Most partners and practice leaders I know are exasperated. They ask me questions like: “What is the best marketing structure for a firm of our size? What functional marketing skills [strategy, communications, proposals, CRM, social media, design] should we have? How much should we spend?” My response is always the same: “What do you want your marketing function to achieve?” Most often, they say, “GROW!” Naturally.
This is where our conversation really takes off. I ask, “Is it growth from current clients you want or from new clients? Or maybe it’s new services? Or new markets? Is it acquisitions? What is your growth starting point? Do you retain 90 percent, 50 percent, or 5 percent of your existing clients?” These are not profound or difficult questions, but they are seldom asked and less frequently answered. As a result, firms get a discombobulated Marketing team running around trying to meet the whims of partners and demanding practice leaders—all with “a top priority.”
“We need to build our brand, generate leads, develop a strong referral base, maintain loyal clients, develop new products and services, and grow my practice.” That sounds great. My wife wants her anti-aging cream to do a lot for her too– all within the next 14 days– but what’s really possible? (she did approve that question by the way)
What is the state of your current marketing organization? Do you have a sales force? How does it work with marketing? What technology is in place? Is your brand relevant in the markets you want to pursue? Do you have a clear understanding of ROI for each element of your marketing mix? What is the headcount? What is the budget: one percent of revenues? Two percent? Five percent?

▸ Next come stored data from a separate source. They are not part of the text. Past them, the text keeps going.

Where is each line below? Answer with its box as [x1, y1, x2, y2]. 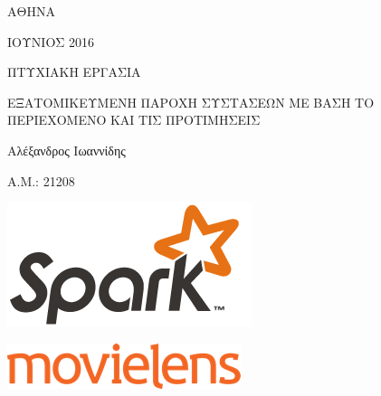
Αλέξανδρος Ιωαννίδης [7, 140, 126, 159]
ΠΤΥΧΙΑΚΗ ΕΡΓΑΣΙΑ [7, 62, 141, 81]
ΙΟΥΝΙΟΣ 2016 [7, 32, 95, 51]
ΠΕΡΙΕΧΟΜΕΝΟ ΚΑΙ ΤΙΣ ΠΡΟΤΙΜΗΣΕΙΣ [7, 110, 261, 129]
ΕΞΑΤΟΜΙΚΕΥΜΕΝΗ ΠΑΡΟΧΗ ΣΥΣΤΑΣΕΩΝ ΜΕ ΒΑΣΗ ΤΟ [7, 92, 375, 111]
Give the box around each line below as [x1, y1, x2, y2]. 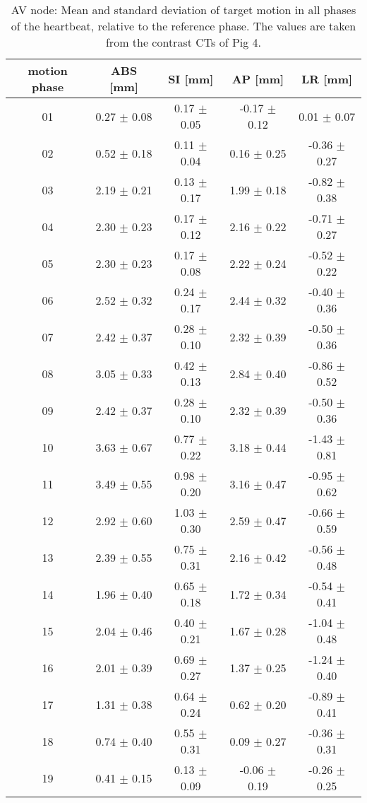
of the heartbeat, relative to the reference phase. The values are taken [11, 18, 356, 34]
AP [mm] [231, 70, 284, 87]
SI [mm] [168, 70, 214, 87]
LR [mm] [301, 70, 353, 87]
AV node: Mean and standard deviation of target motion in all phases [11, 1, 356, 18]
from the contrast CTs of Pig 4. [105, 34, 262, 50]

When you are trying to build the “optimal” marketing organization, you must begin with clarity about what you want. If you want growth (and, most often, people do), where does the business plan identify and prioritize it? If you want to build the brand, then what part of brand needs building: brand awareness, familiarity or consideration? If you want leads, then how many? If you want to launch new services, are they solutions, capabilities or products? If understanding client satisfaction and building a referral base is what you want, then do you want to focus on all clients, top clients or new clients?
You can’t build the “optimal” marketing function until you have collective clarity on where you are and where you want to go. Once the firm has become clear on its growth priority, developing an effective and efficient function is relatively straightforward. The leadership, functional skills, strategies and tactics fall into place.
The final marketing function will be as specialized as the organizational structure, culture and budget will allow. With clarity, you can begin to align performance metrics, assess current strengths and weaknesses and begin prioritizing the people, process and technology you will need for your optimal marketing function. Either way, you must begin with the ultimate goal to clean up the mess.